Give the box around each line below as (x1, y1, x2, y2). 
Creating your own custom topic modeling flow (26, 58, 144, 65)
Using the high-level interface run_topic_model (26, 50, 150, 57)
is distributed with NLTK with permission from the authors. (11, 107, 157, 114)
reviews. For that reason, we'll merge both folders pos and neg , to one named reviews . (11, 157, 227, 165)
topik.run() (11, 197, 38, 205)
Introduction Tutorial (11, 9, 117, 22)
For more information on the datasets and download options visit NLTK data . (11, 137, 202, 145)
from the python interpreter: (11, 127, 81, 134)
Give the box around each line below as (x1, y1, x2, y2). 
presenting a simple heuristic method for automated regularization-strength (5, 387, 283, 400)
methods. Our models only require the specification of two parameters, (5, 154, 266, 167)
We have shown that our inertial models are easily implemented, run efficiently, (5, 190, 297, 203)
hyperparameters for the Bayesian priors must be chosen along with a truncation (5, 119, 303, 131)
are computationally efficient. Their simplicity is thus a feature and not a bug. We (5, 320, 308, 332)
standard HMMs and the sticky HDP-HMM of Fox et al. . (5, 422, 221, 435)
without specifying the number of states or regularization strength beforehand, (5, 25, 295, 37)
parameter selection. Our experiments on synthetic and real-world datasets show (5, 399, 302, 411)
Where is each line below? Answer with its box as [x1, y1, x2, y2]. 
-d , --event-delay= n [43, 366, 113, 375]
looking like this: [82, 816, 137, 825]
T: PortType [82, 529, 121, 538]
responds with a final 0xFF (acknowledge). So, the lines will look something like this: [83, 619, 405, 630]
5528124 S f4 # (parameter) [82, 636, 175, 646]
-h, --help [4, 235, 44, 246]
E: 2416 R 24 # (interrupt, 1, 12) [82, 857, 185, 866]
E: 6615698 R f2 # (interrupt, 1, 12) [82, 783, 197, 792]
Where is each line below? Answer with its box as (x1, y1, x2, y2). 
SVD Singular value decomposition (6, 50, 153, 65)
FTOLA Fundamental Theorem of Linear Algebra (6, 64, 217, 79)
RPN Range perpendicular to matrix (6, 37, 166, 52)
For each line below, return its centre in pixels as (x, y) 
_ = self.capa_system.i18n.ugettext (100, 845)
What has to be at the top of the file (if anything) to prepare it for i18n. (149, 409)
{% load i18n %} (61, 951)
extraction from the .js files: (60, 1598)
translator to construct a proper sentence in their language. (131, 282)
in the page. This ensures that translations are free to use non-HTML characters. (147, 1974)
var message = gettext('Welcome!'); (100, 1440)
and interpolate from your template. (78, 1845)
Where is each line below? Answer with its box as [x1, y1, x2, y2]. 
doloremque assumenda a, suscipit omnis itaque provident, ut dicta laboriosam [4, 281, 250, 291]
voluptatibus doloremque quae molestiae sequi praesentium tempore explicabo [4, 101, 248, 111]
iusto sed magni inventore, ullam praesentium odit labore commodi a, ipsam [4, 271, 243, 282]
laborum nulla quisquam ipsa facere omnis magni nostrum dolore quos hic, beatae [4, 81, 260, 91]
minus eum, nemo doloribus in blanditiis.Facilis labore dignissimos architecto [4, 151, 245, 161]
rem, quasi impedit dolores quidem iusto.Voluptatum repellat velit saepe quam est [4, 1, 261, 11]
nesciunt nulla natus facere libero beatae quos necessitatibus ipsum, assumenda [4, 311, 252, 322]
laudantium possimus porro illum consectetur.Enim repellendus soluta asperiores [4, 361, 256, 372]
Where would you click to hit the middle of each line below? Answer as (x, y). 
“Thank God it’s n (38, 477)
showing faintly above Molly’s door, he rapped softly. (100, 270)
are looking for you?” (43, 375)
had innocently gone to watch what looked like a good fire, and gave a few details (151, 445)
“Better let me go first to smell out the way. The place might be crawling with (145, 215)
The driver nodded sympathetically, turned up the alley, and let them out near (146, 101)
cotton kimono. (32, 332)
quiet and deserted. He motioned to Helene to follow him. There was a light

* * * *

* Task instructions *
Taking the lines above, repeat exactly those from the line that contains "presenting a simple" through the line that contains "standard HMMs and", and both of those lines as well. Include nothing else.

* Final answer *
presenting a simple heuristic method for automated regularization-strength (5, 387, 283, 400)
methods. Our models only require the specification of two parameters, (5, 154, 266, 167)
We have shown that our inertial models are easily implemented, run efficiently, (5, 190, 297, 203)
hyperparameters for the Bayesian priors must be chosen along with a truncation (5, 119, 303, 131)
are computationally efficient. Their simplicity is thus a feature and not a bug. We (5, 320, 308, 332)
standard HMMs and the sticky HDP-HMM of Fox et al. . (5, 422, 221, 435)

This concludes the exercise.